TASK DESCRIPTION — Beneath this task are records; print exactly the stretch of them from the line with "El término Composite" through the line with "técnicas mencionadas anteriormente", both ends included.
==== RECORDS PROVIDED
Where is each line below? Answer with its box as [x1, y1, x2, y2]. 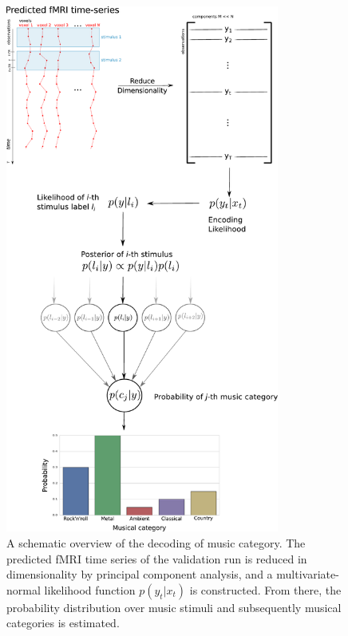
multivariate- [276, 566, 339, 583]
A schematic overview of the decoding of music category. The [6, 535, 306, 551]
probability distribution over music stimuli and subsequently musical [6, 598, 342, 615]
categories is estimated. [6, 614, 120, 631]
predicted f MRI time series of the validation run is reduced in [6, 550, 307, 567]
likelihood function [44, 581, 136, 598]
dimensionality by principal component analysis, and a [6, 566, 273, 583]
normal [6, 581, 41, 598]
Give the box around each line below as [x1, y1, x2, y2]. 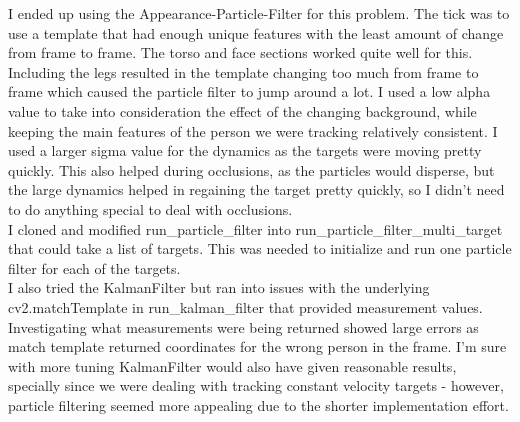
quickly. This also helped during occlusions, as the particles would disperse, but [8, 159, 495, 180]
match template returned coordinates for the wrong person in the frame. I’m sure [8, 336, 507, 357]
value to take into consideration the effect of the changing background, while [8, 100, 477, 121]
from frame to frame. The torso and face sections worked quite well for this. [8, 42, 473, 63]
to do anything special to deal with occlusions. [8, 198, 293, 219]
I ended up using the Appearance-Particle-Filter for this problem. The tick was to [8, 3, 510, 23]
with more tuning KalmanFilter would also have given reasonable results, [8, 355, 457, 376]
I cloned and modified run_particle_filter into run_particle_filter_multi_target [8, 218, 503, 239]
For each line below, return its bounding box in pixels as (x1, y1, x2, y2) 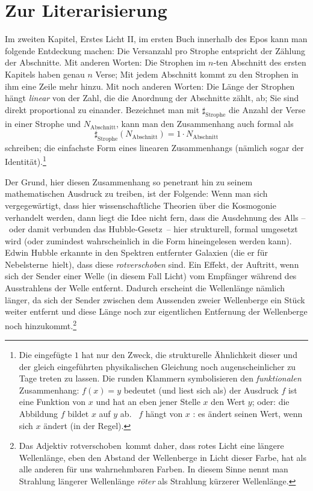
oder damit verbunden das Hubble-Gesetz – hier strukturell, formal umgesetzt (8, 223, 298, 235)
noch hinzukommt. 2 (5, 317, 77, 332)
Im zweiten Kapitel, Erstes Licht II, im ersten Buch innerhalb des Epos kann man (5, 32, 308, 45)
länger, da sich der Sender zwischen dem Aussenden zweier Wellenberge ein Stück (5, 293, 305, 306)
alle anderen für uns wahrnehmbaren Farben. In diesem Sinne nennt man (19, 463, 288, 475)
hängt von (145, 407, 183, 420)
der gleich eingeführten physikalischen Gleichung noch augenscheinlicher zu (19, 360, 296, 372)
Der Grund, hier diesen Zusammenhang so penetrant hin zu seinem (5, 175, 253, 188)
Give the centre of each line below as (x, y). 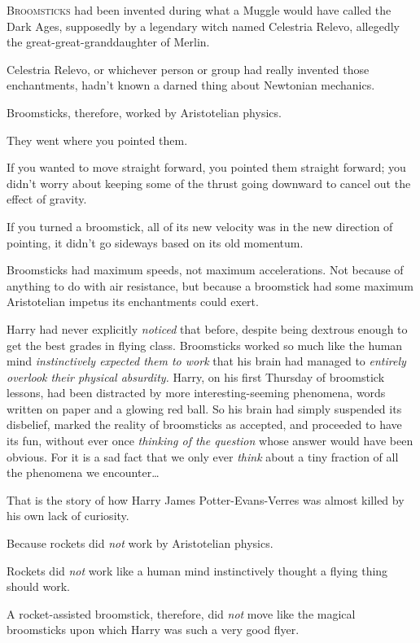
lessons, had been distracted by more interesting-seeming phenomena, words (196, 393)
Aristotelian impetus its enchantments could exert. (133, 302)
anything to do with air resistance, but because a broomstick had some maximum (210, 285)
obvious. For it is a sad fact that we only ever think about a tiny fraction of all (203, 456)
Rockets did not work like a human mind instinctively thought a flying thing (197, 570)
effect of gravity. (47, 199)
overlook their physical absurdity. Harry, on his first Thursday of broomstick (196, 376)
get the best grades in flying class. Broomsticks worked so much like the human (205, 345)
========
==== RECORDS PROVIDED
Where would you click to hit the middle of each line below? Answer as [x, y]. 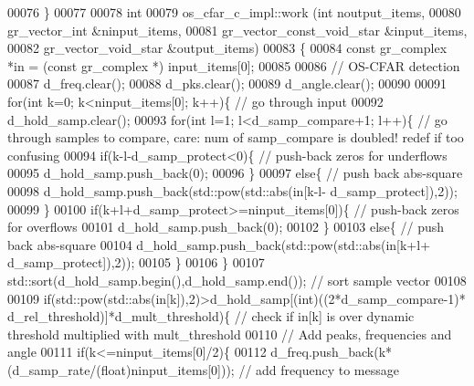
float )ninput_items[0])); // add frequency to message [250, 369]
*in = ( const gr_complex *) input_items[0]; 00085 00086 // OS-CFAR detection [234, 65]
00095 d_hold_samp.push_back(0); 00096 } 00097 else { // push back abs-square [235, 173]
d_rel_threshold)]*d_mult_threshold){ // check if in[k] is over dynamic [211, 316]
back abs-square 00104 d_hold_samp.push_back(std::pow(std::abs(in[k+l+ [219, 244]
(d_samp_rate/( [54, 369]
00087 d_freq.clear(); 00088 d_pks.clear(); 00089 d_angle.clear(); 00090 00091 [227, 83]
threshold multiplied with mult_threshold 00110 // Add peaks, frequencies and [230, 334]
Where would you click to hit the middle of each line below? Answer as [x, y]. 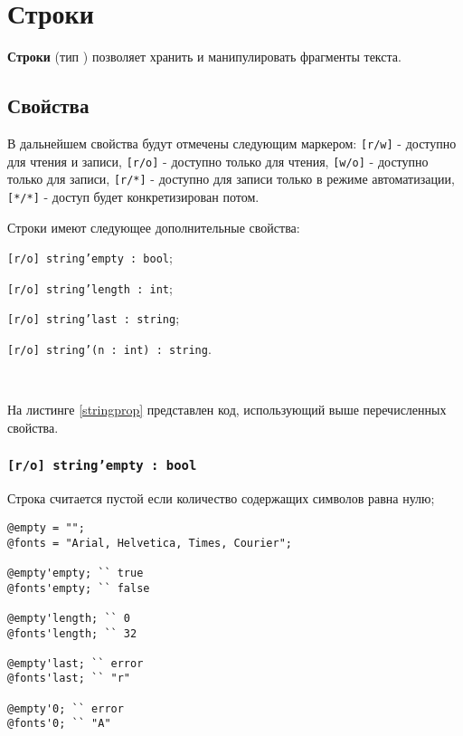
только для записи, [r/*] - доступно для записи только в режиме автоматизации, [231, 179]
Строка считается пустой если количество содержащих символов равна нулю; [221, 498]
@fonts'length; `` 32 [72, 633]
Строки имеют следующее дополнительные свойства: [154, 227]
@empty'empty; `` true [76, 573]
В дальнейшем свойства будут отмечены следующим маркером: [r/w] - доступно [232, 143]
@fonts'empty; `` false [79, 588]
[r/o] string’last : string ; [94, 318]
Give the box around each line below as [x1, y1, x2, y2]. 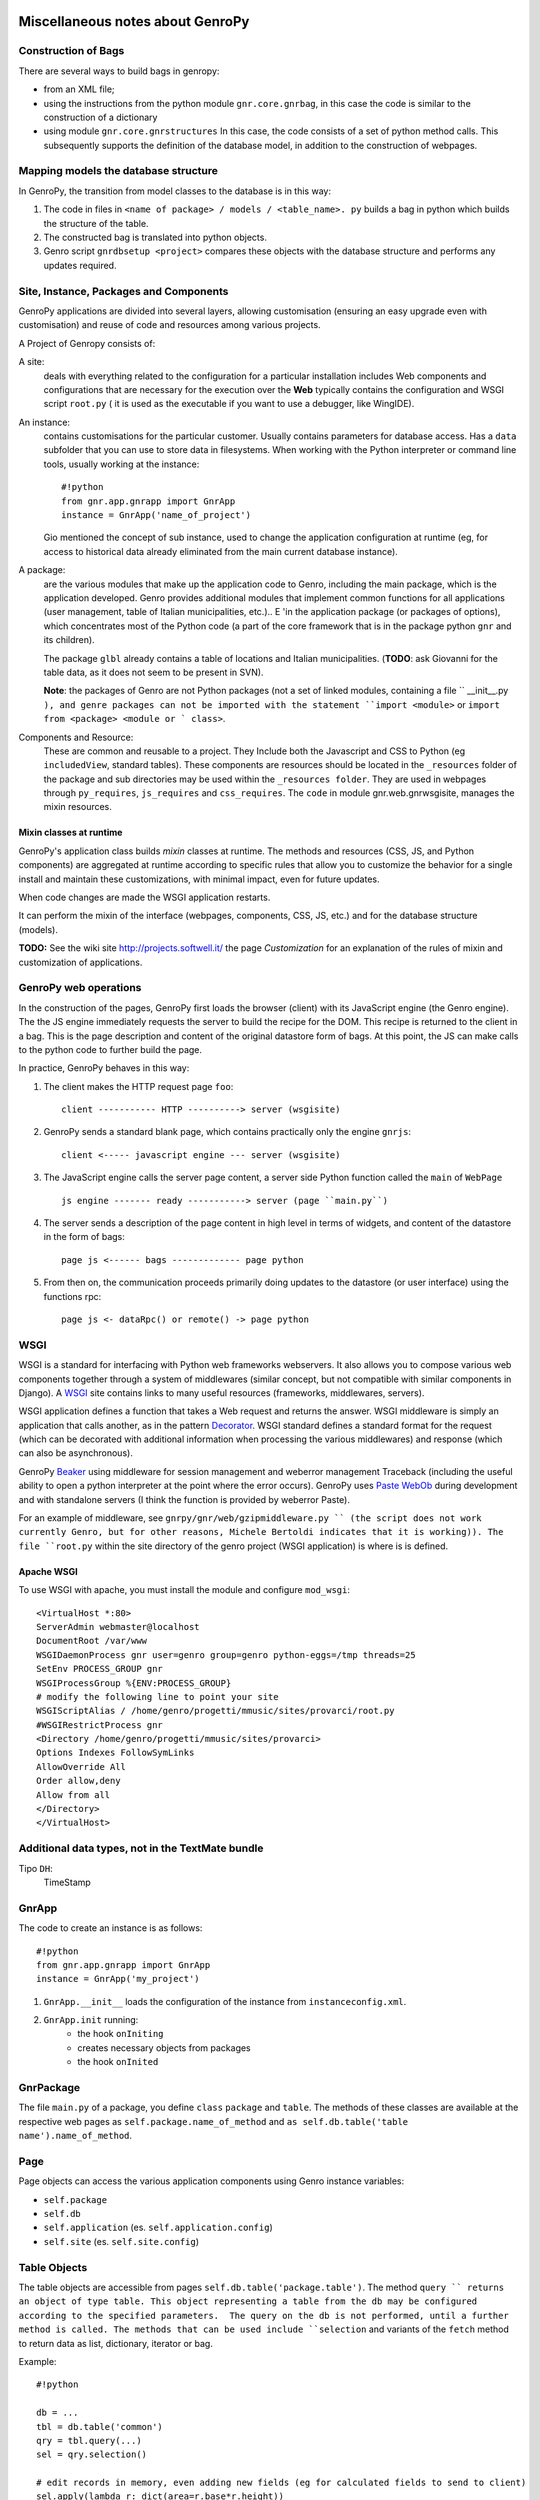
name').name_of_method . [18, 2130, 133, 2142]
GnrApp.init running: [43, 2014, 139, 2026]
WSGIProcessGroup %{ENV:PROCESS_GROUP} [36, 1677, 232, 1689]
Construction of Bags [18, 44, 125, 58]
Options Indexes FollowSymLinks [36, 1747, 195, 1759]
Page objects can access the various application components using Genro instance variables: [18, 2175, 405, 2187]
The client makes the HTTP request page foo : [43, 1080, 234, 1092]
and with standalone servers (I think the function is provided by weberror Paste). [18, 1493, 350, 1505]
========
==== RECORDS PROVIDED
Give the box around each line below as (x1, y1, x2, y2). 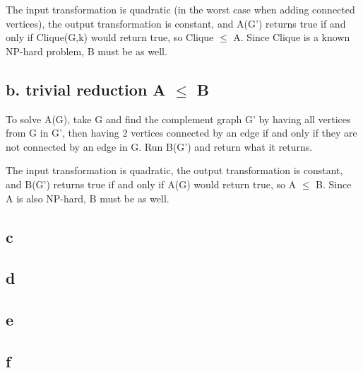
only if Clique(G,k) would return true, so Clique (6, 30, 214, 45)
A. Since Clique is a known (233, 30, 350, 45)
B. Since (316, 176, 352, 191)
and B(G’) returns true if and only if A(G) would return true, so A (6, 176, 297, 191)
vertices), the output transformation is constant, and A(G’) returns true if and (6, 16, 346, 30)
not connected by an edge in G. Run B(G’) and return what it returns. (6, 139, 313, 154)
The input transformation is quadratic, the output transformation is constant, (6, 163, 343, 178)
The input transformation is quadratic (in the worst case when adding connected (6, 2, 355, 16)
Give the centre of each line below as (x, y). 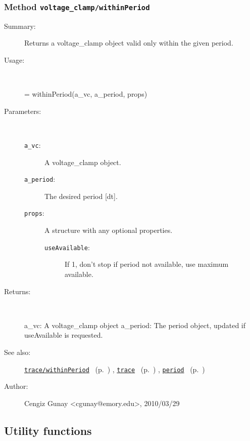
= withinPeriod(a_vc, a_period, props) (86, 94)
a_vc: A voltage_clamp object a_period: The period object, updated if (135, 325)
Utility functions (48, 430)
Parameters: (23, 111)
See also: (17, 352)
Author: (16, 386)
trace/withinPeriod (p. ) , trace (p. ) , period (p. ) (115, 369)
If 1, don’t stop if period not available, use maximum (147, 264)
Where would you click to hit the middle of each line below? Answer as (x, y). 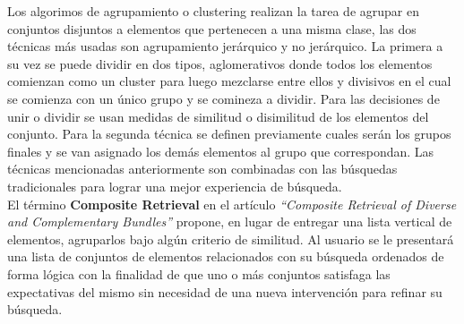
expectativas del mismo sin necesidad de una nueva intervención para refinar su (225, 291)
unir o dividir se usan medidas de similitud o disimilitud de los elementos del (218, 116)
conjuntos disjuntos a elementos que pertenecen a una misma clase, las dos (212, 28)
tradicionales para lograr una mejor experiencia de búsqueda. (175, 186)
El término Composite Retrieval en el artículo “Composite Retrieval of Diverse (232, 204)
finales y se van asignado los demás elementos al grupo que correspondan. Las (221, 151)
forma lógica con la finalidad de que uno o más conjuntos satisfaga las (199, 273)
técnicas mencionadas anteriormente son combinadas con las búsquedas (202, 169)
========
RESPONSE —
El término Composite Retrieval en el artículo “Composite Retrieval of Diverse (232, 204)
finales y se van asignado los demás elementos al grupo que correspondan. Las (221, 151)
forma lógica con la finalidad de que uno o más conjuntos satisfaga las (199, 273)
técnicas mencionadas anteriormente son combinadas con las búsquedas (202, 169)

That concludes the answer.